Don NelsonMost sad about the end of the Don Nelson era in Oakland, as reported by FanHouse's Sam Amick last night, is that Nellie had become a parody of himself over the last two years. This final campaign, in which Corey Maggette played most of his minutes as a power forward -- Corey Maggette! -- wasn't even Nellieball. It was the version of Nellieball a sentient blender would come up with. Just an absolute mess.

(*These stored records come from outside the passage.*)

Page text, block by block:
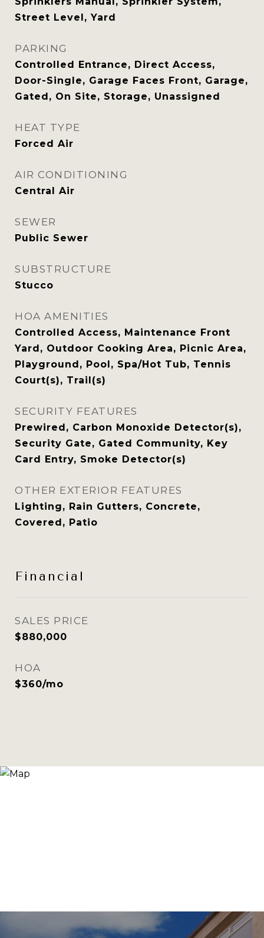
Street Level, Yard
PARKING
Controlled Entrance, Direct Access,
Door-Single, Garage Faces Front, Garage,
Gated, On Site, Storage, Unassigned
HEAT TYPE
Forced Air
AIR CONDITIONING
Central Air
SEWER
Public Sewer
SUBSTRUCTURE
Stucco
HOA AMENITIES
Controlled Access, Maintenance Front
Yard, Outdoor Cooking Area, Picnic Area,
Playground, Pool, Spa/Hot Tub, Tennis
Court(s), Trail(s)
SECURITY FEATURES
Prewired, Carbon Monoxide Detector(s),
Security Gate, Gated Community, Key
Card Entry, Smoke Detector(s)
OTHER EXTERIOR FEATURES
Lighting, Rain Gutters, Concrete,
Covered, Patio
Financial
SALES PRICE
$880,000
HOA
$360/mo

That's not Nellie. Well, OK, he's a mess. He wears stretch turtlenecks, walks his dog on the roof of Warriors' headquarters and drinks cheap beer the second he leaves the floor, without fail. He's a mess. But for so long Nellieball was a beautiful mess, a chaotic order that left conservative viewers shaking their heads and bleating about the fundamentals, while fans of a more aesthetic basketball gaped in awe.

Man, Nellie had some really weird ideas. He didn't invent the idea of the giant shooter. Well, he kind-of did: in Nellie's virgin year at Golden State, in 1988-89, he had a fourth-year 7'6 Sudanese center named Manute Bol take 91 3-point attempts. Bol became the first 7-footer in the three-point era to take so many as 25 threes in a season. In Dallas, with Dirk Nowitzki and then Raef LaFrentz and Wang Zhizhi, Nelson became addicted to the idea. And while it worked for Dirk and created a new strain of the "perimeter big man" genome (word to Andrea Bargnani), it's an idea that hasn't been widely adopted.